Receiving ZFS backups

In the NNCP configuration on the recipient’s side, in the laptop section, we define what command it’s allowed to run as zfsreceive:

      exec: {
        zfsreceive: ["/usr/bin/sudo", "-H", "/usr/local/bin/nncp-zfs-receive"]
      }

We authorize the nncp user to run this under sudo in /etc/sudoers.d/local–nncp:

Defaults env_keep += "NNCP_SENDER"
nncp ALL=(root) NOPASSWD: /usr/local/bin/nncp-zfs-receive

The NNCP_SENDER is the public key ID of the sending node when nncp-toss processes the incoming data. We can use that for sanity checking later.

Now, here’s a basic nncp-zfs-receive script:

#!/bin/bash
set -e
set -o pipefail

STORE=backups/simplesnap
DEST="$1"

# now process stdin
runcommand zfs receive -o readonly=on -x mountpoint "$STORE/$DEST"

And there you have it — all the basics are in place.

Update 2020-12-30: An earlier version of this article had “zfs receive -F” instead of “zfs receive -o readonly=on -x mountpoint”. These changed arguments are more robust.
Update 2021-01-04: I am now recommending “zfs receive -u -o readonly=on”; see my successor article for more.

Enhancements

You could enhance the nncp-zfs-receive script to improve logging and error handling. For instance:

#!/bin/bash

set -e
set -o pipefail

STORE=backups/simplesnap
# $1 will be the host/dataset

DEST="$1"
HOST="`echo "$1" | sed 's,/.*,,g'`"
if [ -z "$HOST" ]; then
   echo "Malformed command line"
   exit 5
fi

# Log a message
logit () {
   logger -p info -t "`basename "$0"`[$$]" "$1"
}

# Log an error message
logerror () {
   logger -p err -t "`basename "$0"`[$$]" "$1"
}

# Log stdin with the given code.  Used normally to log stderr.
logstdin () {
   logger -p info -t "`basename "$0"`[$$/$1]"
}

# Run command, logging stderr and exit code
runcommand () {
   logit "Running $*"
   if "$@" 2> >(logstdin "$1") ; then
      logit "$1 exited successfully"
      return 0
   else
       RETVAL="$?"
       logerror "$1 exited with error $RETVAL"
       return "$RETVAL"
   fi
}
exiterror () {
   logerror "$1"
   echo "$1" 1>&2
   exit 10
}

# Sanity check

if [ "$HOST" = "laptop" ]; then
  if [ "$NNCP_SENDER" != "12345678" ]; then
    exiterror "Host $HOST doesn't match sender $NNCP_SENDER"
  fi
else
  exiterror "Unknown host $HOST"
fi

runcommand zfs receive -F "$STORE/$DEST"

Now you’ll capture the ZFS receive output in syslog in a friendly way, so you can look back later why things failed if they did.

Further notes on NNCP

nncp-toss will examine the exit code from an invocation.
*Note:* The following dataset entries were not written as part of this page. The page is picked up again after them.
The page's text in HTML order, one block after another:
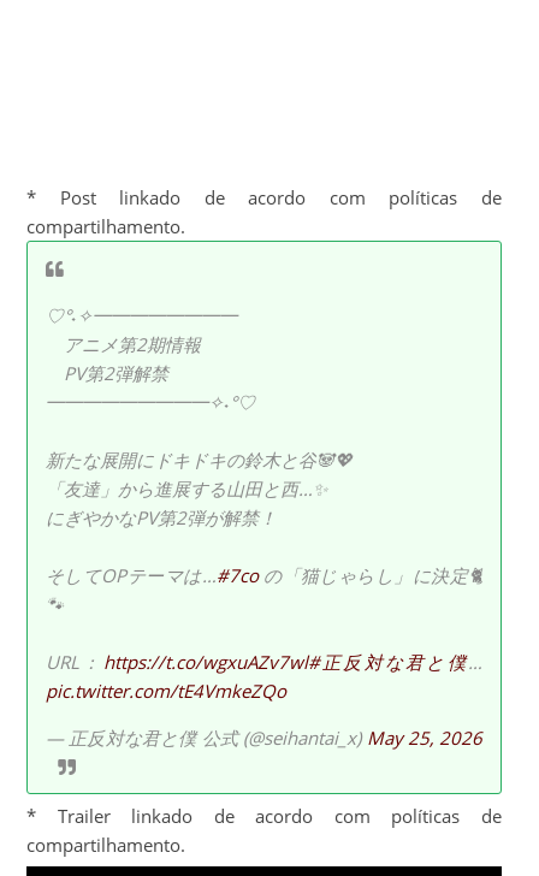
* Post linkado de acordo com políticas de
compartilhamento.
♡°˖✧━━━━━━━━
アニメ第2期情報
PV第2弾解禁
━━━━━━━━━✧˖°♡
新たな展開にドキドキの鈴木と谷🐼💖
「友達」から進展する山田と西…✨
にぎやかなPV第2弾が解禁！
そしてOPテーマは…#7coの「猫じゃらし」に決定🐈
🐾
URL： https://t.co/wgxuAZv7wl#正反対な君と僕…
pic.twitter.com/tE4VmkeZQo
— 正反対な君と僕 公式 (@seihantai_x) May 25, 2026
* Trailer linkado de acordo com políticas de
compartilhamento.
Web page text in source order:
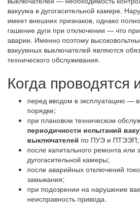
вакуума в дугогасительной камере.
имеет внешних признаков, однако
гашение дуги при отключении — что
аварии. Именно поэтому
вакуумных выключателей являются
технического обслуживания.
Когда проводятся
перед вводом в эксплуатацию —
порядке;
при плановом техническом
периодичности испытаний
выключателей по ПУЭ и ПТЭЭП;
после капитального ремонта или
дугогасительной камеры;
после аварийных отключений
замыкания;
при подозрении на нарушение
неисправность привода.
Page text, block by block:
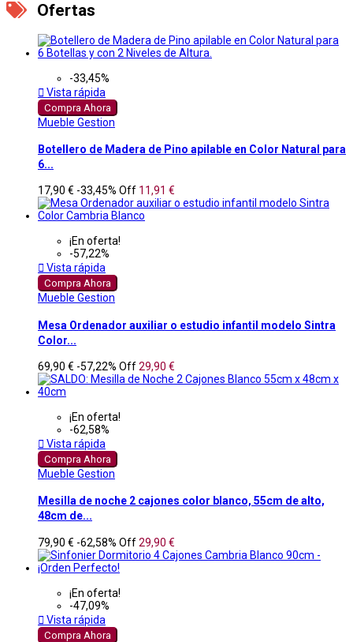
Ofertas
-33,45%
 Vista rápida
Compra Ahora
Mueble Gestion
Botellero de Madera de Pino apilable en Color Natural para
6...
17,90 € -33,45% Off 11,91 €
¡En oferta!
-57,22%
 Vista rápida
Compra Ahora
Mueble Gestion
Mesa Ordenador auxiliar o estudio infantil modelo Sintra
Color...
69,90 € -57,22% Off29,90 €
¡En oferta!
-62,58%
 Vista rápida
Compra Ahora
Mueble Gestion
Mesilla de noche 2 cajones color blanco, 55cm de alto,
48cm de...
79,90 € -62,58% Off29,90 €
¡En oferta!
-47,09%
 Vista rápida
Compra Ahora
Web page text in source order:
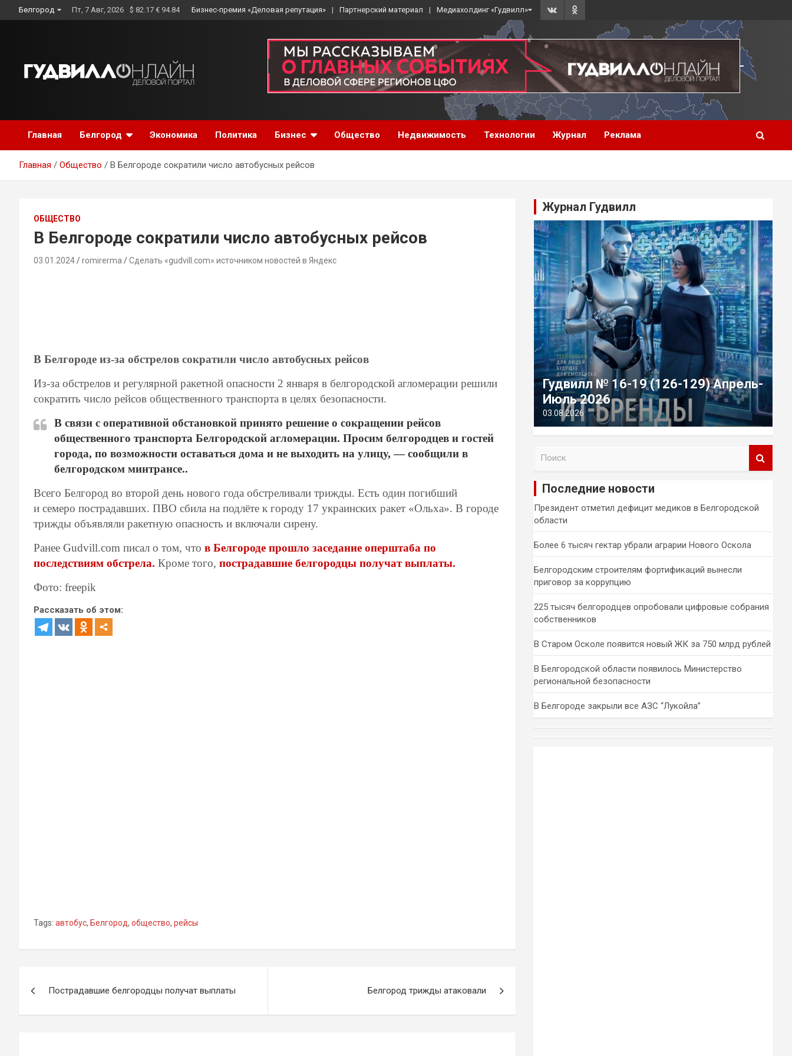
to
Белгород Пт, 7 Авг, 2026 $ 82.17 € 94.84 Бизнес-премия «Деловая репутация» Партнерский материал Медиахолдинг «Гудвилл»
Главная Белгород Экономика Политика Бизнес Общество Недвижимость Технологии Журнал Реклама
Главная Общество В Белгороде сократили число автобусных рейсов
ОБЩЕСТВО
В Белгороде сократили число автобусных рейсов
03.01.2024 romirerma Сделать «gudvill.com» источником новостей в Яндекс
В Белгороде из-за обстрелов сократили число автобусных рейсов
Из-за обстрелов и регулярной ракетной опасности 2 января в белгородской агломерации решили
сократить число рейсов общественного транспорта в целях безопасности.
В связи с оперативной обстановкой принято решение о сокращении рейсов
общественного транспорта Белгородской агломерации. Просим белгородцев и гостей
города, по возможности оставаться дома и не выходить на улицу, — сообщили в
белгородском минтрансе..
Всего Белгород во второй день нового года обстреливали трижды. Есть один погибший
и семеро пострадавших. ПВО сбила на подлёте к городу 17 украинских ракет «Ольха». В городе
трижды объявляли ракетную опасность и включали сирену.
Ранее Gudvill.com писал о том, что в Белгороде прошло заседание оперштаба по
последствиям обстрела. Кроме того, пострадавшие белгородцы получат выплаты.
Фото: freepik
Рассказать об этом:
Tags: автобус, Белгород, общество, рейсы
Пострадавшие белгородцы получат выплаты Белгород трижды атаковали
Журнал Гудвилл
Гудвилл № 16-19 (126-129) Апрель-
Июль 2026
03.08.2026
и
Последние новости
Президент отметил дефицит медиков в Белгородской
области
Более 6 тысяч гектар убрали аграрии Нового Оскола
Белгородским строителям фортификаций вынесли
приговор за коррупцию
225 тысяч белгородцев опробовали цифровые собрания
собственников
В Старом Осколе появится новый ЖК за 750 млрд рублей
В Белгородской области появилось Министерство
региональной безопасности
В Белгороде закрыли все АЗС “Лукойла”
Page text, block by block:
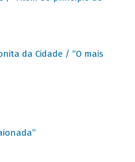
da Cidade / “O mais
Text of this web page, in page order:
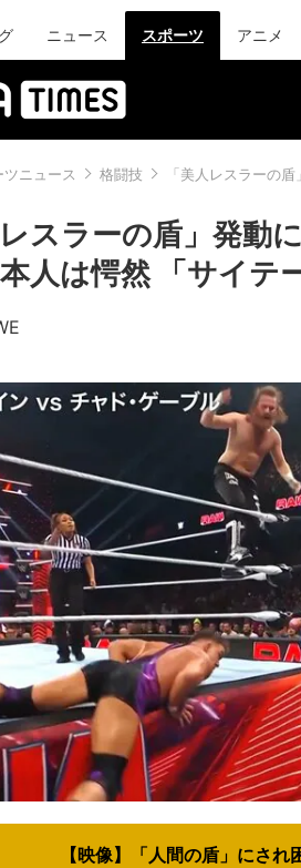
ニュース スポーツ アニメ
ツニュース 格闘技 「美人レスラーの
レスラーの盾」発動
人は愕然 「サイテ
【映像】「人間の盾」にさ
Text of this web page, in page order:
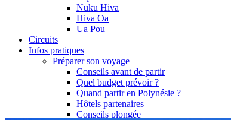
Nuku Hiva
Hiva Oa
Ua Pou
Circuits
Infos pratiques
Préparer son voyage
Conseils avant de partir
Quel budget prévoir ?
Quand partir en Polynésie ?
Hôtels partenaires
Conseils plongée
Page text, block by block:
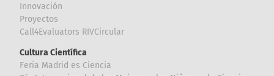
Innovación
Proyectos
Call4Evaluators RIVCircular
Cultura Científica
Feria Madrid es Ciencia
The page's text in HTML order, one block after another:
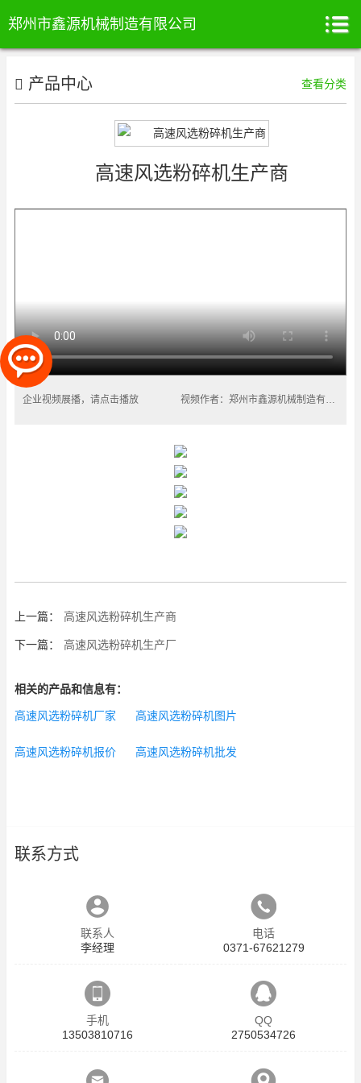
郑州市鑫源机械制造有限公司
产品中心 查看分类
高速风选粉碎机生产商
企业视频展播，请点击播放 视频作者：郑州市鑫源机械制造有限公司
上一篇： 高速风选粉碎机生产商
下一篇： 高速风选粉碎机生产厂
相关的产品和信息有：
高速风选粉碎机厂家 高速风选粉碎机图片
高速风选粉碎机报价 高速风选粉碎机批发
联系方式
联系人
李经理
电话
0371-67621279
手机
13503810716
QQ
2750534726
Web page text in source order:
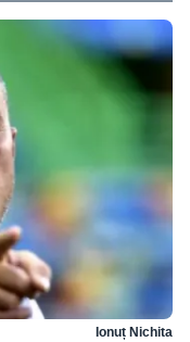
Ionuț Nichita
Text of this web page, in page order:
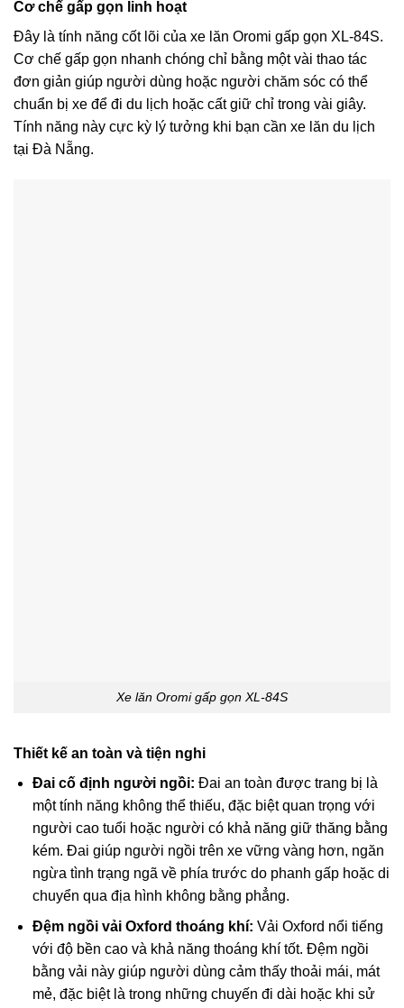
Cơ chế gấp gọn linh hoạt
Đây là tính năng cốt lõi của xe lăn Oromi gấp gọn XL-84S.
Cơ chế gấp gọn nhanh chóng chỉ bằng một vài thao tác
đơn giản giúp người dùng hoặc người chăm sóc có thể
chuẩn bị xe để đi du lịch hoặc cất giữ chỉ trong vài giây.
Tính năng này cực kỳ lý tưởng khi bạn cần xe lăn du lịch
tại Đà Nẵng.
Xe lăn Oromi gấp gọn XL-84S
Thiết kế an toàn và tiện nghi
Đai cố định người ngồi: Đai an toàn được trang bị là
một tính năng không thể thiếu, đặc biệt quan trọng với
người cao tuổi hoặc người có khả năng giữ thăng bằng
kém. Đai giúp người ngồi trên xe vững vàng hơn, ngăn
ngừa tình trạng ngã về phía trước do phanh gấp hoặc di
chuyển qua địa hình không bằng phẳng.
Đệm ngồi vải Oxford thoáng khí: Vải Oxford nổi tiếng
với độ bền cao và khả năng thoáng khí tốt. Đệm ngồi
bằng vải này giúp người dùng cảm thấy thoải mái, mát
mẻ, đặc biệt là trong những chuyến đi dài hoặc khi sử

If it is nonzero, it will keep the command (and associated stdin) in the queue and retry it on the next invocation. NNCP does not guarantee order of execution, so it is possible in some cases that ZFS streams may be received in the wrong order. That is fine here; zfs receive will exit with an error, and nncp-toss will just run it again after the dependent snapshots have been received. For non-ZFS backups, a simple sequence number can handle this issue.